TO DO:
In the records below, some lines contain the word "date". Copy each of them.

INPUT MATERIAL:
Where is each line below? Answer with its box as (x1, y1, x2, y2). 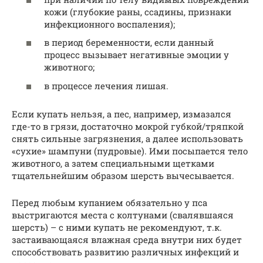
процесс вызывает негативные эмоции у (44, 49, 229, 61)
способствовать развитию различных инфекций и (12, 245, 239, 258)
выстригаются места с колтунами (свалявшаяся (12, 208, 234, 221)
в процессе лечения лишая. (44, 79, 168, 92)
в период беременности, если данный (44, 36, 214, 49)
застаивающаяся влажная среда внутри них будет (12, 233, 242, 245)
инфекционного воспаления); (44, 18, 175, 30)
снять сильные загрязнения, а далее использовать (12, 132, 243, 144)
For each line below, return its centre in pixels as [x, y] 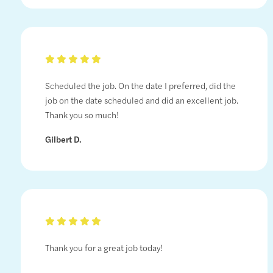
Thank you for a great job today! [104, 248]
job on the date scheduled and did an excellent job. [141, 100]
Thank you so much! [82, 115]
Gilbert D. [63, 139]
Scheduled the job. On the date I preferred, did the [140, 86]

...

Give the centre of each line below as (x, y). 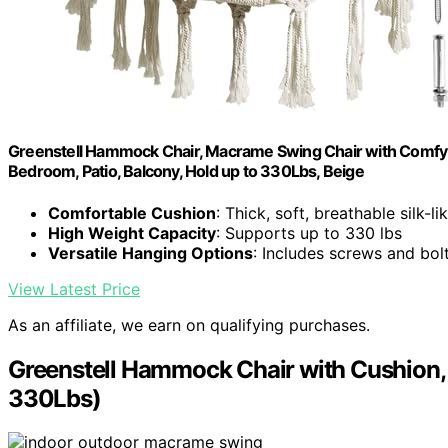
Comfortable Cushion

RESULT BELOW:
job on the date scheduled and did an excellent job. [141, 100]
Scheduled the job. On the date I preferred, did the [140, 86]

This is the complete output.